Once you reach the line containing "module – it’s" in the data below, restate each line word for word up to and including the one containing "a simple verifier".
──────── LISTED ENTRIES ────────
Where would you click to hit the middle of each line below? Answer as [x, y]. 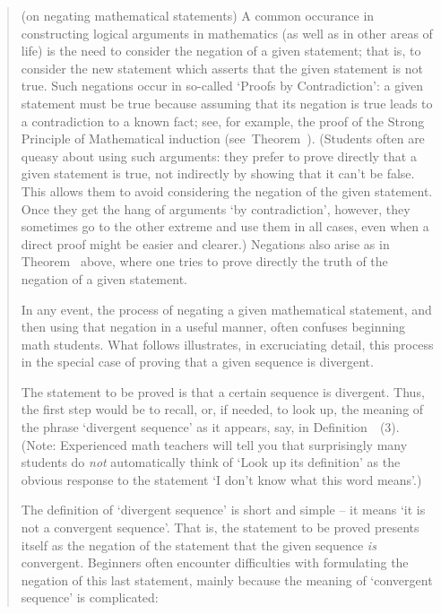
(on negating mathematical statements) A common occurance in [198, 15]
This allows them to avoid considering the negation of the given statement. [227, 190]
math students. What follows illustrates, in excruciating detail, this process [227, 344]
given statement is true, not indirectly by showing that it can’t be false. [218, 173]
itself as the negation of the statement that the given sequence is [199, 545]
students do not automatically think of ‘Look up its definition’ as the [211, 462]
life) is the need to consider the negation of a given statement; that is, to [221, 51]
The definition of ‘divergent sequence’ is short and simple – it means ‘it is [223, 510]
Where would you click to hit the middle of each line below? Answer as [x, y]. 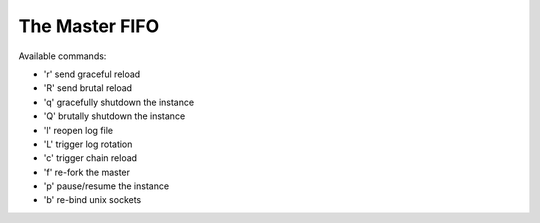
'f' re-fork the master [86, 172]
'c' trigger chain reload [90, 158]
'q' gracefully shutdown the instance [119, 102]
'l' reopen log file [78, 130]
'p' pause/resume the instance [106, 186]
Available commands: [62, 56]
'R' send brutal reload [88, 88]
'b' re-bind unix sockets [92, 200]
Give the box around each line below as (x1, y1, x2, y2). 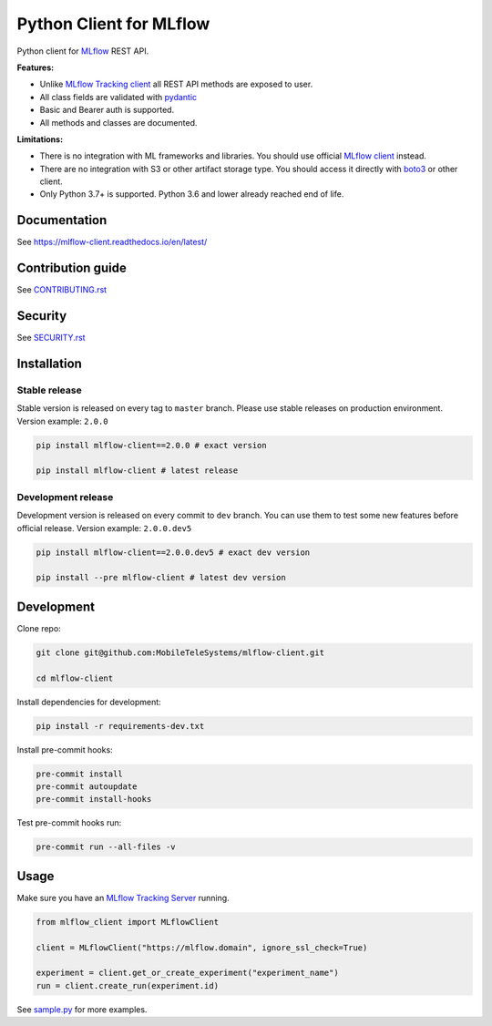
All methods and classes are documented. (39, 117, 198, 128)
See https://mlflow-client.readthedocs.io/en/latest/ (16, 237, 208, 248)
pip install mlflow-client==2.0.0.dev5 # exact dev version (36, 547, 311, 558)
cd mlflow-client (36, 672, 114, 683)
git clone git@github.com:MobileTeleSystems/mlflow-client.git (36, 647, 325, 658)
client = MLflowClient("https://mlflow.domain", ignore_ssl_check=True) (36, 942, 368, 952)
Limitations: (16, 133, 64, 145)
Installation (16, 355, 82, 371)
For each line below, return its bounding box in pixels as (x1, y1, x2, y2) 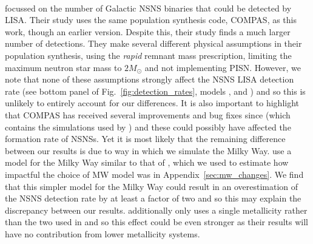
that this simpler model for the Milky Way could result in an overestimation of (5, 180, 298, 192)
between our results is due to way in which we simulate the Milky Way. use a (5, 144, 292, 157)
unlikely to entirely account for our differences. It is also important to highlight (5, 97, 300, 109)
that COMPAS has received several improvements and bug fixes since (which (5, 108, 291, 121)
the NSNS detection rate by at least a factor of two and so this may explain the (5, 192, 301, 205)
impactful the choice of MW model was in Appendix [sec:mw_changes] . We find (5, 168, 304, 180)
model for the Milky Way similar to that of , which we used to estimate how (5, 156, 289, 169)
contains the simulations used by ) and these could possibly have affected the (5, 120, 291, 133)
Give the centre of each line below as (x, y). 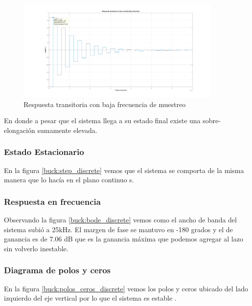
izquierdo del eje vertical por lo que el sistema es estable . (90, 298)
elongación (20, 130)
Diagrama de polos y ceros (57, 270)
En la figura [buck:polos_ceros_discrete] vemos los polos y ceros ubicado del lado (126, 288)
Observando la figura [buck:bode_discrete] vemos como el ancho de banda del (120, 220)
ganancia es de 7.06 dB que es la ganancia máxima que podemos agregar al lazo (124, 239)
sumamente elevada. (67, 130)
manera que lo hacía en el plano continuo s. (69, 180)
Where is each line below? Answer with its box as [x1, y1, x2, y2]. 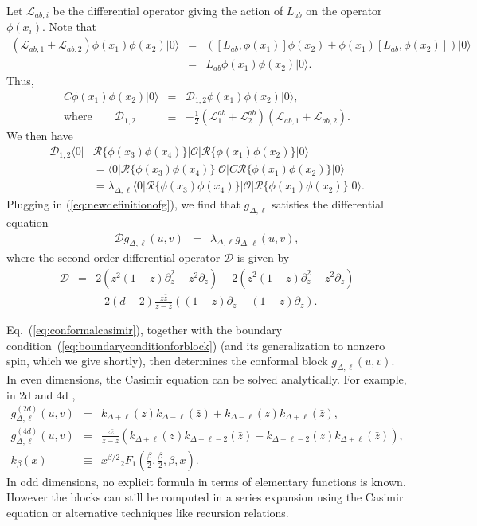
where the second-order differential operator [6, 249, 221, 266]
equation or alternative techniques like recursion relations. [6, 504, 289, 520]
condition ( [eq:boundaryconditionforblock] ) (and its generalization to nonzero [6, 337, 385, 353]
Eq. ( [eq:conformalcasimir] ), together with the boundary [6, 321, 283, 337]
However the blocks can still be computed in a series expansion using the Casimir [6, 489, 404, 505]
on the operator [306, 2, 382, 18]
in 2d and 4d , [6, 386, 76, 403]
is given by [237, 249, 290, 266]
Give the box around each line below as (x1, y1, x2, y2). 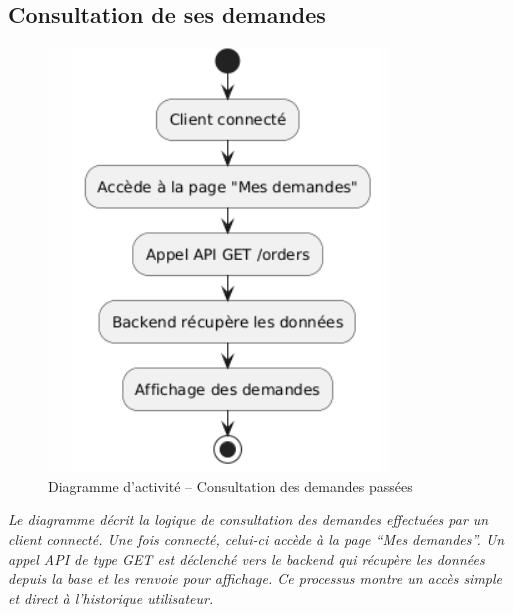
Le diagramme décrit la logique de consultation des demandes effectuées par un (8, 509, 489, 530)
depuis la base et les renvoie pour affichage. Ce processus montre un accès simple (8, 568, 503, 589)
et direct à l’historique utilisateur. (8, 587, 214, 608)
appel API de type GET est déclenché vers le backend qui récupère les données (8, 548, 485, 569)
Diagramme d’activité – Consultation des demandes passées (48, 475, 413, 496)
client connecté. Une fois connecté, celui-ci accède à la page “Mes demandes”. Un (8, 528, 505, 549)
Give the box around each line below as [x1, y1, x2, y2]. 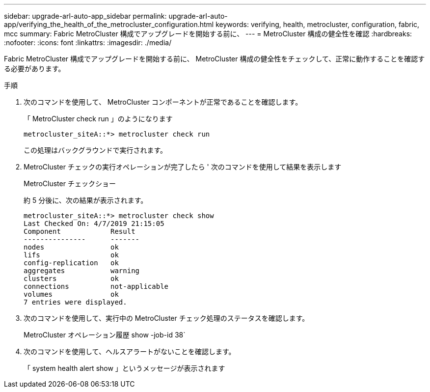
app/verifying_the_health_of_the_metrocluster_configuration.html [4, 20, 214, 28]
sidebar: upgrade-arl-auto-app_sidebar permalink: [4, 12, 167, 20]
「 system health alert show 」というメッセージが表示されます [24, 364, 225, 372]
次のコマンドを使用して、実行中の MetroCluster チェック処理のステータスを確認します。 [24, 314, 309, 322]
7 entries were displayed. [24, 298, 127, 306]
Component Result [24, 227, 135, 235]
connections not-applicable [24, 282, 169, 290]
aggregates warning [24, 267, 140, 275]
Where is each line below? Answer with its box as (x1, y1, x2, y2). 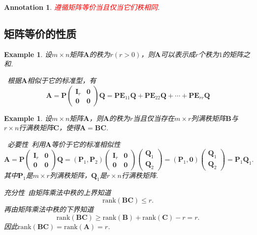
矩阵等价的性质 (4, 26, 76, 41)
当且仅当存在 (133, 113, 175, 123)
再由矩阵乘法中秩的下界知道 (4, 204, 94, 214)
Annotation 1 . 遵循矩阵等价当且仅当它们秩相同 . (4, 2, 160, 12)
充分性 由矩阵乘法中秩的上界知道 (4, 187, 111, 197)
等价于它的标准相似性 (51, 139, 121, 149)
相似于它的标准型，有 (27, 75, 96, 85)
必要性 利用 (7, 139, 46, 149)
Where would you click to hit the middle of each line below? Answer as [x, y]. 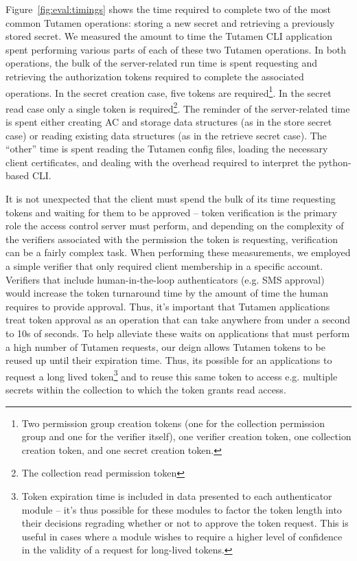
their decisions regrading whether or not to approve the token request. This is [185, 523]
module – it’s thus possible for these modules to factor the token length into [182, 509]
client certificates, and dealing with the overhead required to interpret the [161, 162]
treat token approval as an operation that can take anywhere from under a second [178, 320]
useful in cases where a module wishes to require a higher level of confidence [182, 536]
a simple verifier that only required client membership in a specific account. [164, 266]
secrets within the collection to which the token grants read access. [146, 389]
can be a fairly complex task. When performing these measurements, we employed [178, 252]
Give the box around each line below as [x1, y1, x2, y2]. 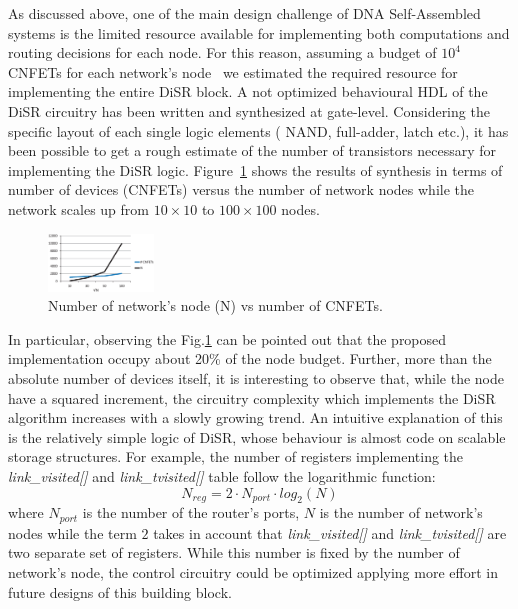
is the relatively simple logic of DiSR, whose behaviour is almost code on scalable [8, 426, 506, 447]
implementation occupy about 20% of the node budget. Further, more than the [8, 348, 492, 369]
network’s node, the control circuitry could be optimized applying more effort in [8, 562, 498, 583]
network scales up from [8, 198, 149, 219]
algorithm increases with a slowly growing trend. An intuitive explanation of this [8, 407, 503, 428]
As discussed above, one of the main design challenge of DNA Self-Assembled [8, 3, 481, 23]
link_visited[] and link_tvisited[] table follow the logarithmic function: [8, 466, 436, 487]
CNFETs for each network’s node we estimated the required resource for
────────
EXERCISE RESULT:
module – it’s thus possible for these modules to factor the token length into [182, 509]
client certificates, and dealing with the overhead required to interpret the [161, 162]
treat token approval as an operation that can take anywhere from under a second [178, 320]
useful in cases where a module wishes to require a higher level of confidence [182, 536]
a simple verifier that only required client membership in a specific account. [164, 266]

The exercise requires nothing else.